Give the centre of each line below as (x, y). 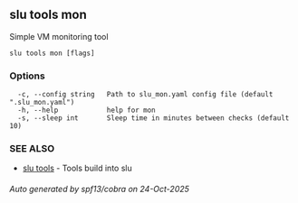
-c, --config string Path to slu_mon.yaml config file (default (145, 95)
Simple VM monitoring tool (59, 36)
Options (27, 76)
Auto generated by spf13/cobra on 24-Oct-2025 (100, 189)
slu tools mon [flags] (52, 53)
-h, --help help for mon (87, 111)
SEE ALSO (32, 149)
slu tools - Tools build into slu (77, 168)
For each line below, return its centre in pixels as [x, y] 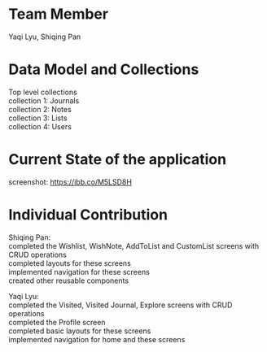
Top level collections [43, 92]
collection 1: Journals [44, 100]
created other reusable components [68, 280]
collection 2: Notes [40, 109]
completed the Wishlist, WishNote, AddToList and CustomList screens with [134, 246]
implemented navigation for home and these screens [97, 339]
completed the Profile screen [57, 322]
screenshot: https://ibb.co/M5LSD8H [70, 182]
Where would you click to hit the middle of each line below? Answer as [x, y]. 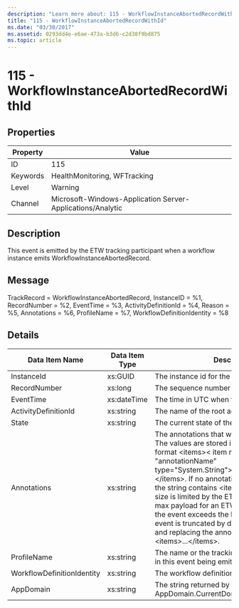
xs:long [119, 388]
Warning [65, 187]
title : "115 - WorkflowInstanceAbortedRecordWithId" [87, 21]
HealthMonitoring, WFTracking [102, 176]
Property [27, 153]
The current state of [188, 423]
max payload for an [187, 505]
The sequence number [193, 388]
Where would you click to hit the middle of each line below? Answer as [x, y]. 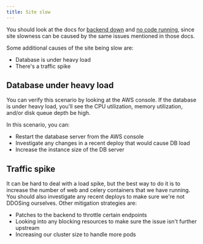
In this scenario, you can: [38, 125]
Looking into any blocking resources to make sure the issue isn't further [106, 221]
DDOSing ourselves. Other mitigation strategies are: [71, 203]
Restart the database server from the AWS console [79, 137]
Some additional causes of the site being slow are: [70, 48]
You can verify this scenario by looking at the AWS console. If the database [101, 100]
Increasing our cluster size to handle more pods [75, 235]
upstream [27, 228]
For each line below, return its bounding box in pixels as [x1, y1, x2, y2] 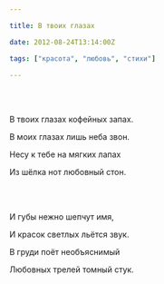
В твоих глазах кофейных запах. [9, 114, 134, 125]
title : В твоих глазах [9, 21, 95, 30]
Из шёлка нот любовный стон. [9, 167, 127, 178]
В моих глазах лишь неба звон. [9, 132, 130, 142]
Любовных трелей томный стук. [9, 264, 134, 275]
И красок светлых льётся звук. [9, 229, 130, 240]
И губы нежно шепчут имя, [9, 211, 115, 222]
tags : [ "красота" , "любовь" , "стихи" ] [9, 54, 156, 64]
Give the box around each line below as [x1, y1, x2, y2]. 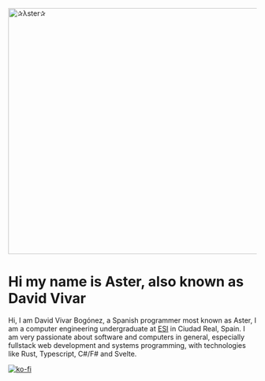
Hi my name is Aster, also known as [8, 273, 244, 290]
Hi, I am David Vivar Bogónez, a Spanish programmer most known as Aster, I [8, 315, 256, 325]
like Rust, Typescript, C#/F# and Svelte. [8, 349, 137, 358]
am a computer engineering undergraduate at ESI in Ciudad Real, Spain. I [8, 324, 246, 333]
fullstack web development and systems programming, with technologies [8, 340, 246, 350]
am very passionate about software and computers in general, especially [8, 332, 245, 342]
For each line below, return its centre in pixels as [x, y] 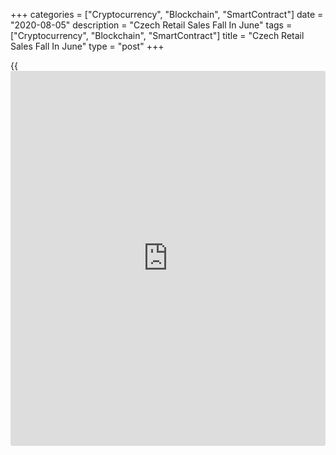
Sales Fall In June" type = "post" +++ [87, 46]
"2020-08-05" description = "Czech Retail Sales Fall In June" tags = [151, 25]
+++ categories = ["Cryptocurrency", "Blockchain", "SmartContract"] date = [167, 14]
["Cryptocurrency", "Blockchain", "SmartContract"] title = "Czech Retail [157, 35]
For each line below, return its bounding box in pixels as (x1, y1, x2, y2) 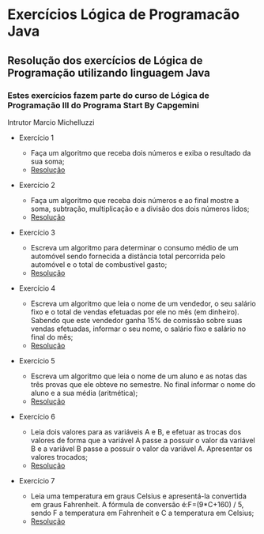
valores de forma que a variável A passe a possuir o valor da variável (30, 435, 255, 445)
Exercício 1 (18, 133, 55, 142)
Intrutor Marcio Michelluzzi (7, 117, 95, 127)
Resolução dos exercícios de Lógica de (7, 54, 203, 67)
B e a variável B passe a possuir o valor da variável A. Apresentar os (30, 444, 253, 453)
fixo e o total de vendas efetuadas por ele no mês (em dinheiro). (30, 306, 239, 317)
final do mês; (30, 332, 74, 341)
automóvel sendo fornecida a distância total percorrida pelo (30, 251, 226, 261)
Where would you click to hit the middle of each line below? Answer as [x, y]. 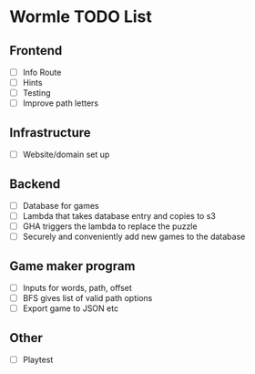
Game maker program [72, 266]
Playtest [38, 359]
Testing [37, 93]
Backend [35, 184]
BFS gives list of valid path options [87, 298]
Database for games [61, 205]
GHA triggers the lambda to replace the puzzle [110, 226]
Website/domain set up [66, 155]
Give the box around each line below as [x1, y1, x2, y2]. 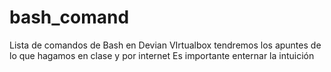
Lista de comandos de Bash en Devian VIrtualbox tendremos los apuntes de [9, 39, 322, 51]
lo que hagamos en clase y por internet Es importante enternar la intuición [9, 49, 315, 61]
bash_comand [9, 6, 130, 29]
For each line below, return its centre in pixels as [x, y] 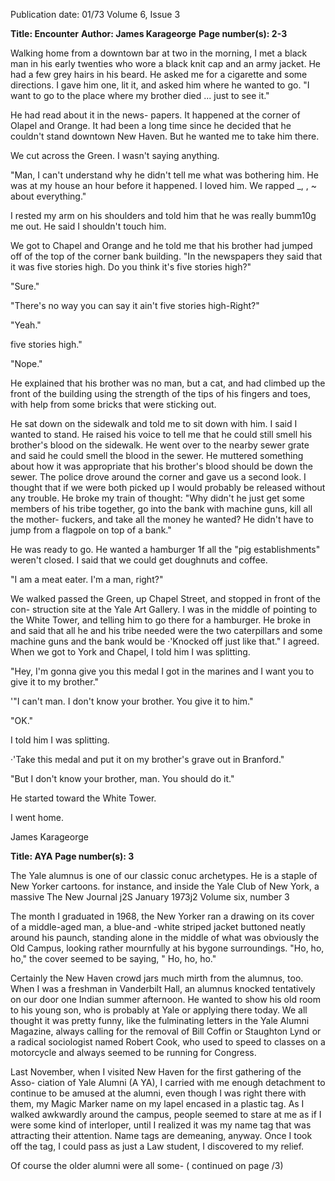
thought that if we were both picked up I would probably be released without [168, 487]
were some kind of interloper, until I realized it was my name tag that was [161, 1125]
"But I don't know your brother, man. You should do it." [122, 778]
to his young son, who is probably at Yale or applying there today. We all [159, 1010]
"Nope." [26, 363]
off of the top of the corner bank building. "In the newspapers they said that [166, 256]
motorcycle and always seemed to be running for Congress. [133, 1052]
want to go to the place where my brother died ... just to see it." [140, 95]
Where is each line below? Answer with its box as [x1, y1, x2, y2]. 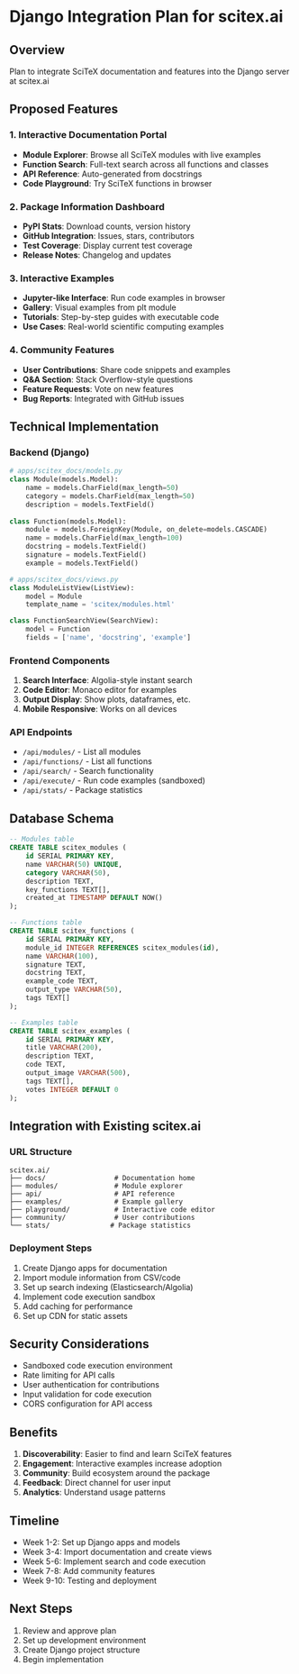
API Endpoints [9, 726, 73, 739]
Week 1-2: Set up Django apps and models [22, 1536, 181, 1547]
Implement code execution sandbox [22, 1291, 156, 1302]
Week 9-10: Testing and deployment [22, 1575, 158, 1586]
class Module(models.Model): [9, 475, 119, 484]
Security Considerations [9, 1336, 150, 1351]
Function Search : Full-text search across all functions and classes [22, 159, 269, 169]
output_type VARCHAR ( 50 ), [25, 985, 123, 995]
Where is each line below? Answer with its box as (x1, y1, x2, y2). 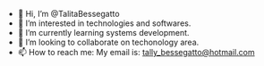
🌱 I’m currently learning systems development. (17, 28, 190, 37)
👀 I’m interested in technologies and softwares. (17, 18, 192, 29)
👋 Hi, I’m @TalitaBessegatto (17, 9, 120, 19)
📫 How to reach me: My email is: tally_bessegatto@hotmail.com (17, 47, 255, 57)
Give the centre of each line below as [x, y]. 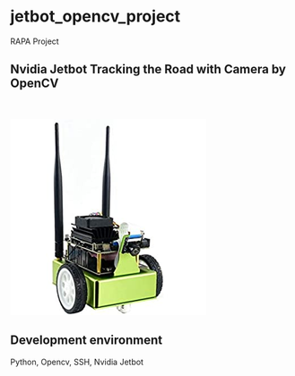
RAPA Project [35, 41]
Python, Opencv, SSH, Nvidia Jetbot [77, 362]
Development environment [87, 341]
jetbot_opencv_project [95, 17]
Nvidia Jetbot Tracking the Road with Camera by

▶ _WHAT YOU ARE ASKED TO DO_:
Nothing but the lines from the start of the records through the line holding "slu tools - Tools build into slu (77, 168)" should be printed, exactly as written and with the pictures left out.

▶ _ANSWER_:
Give the centre of each line below as (x, y). 
-c, --config string Path to slu_mon.yaml config file (default (145, 95)
Simple VM monitoring tool (59, 36)
Options (27, 76)
Auto generated by spf13/cobra on 24-Oct-2025 (100, 189)
slu tools mon [flags] (52, 53)
-h, --help help for mon (87, 111)
SEE ALSO (32, 149)
slu tools - Tools build into slu (77, 168)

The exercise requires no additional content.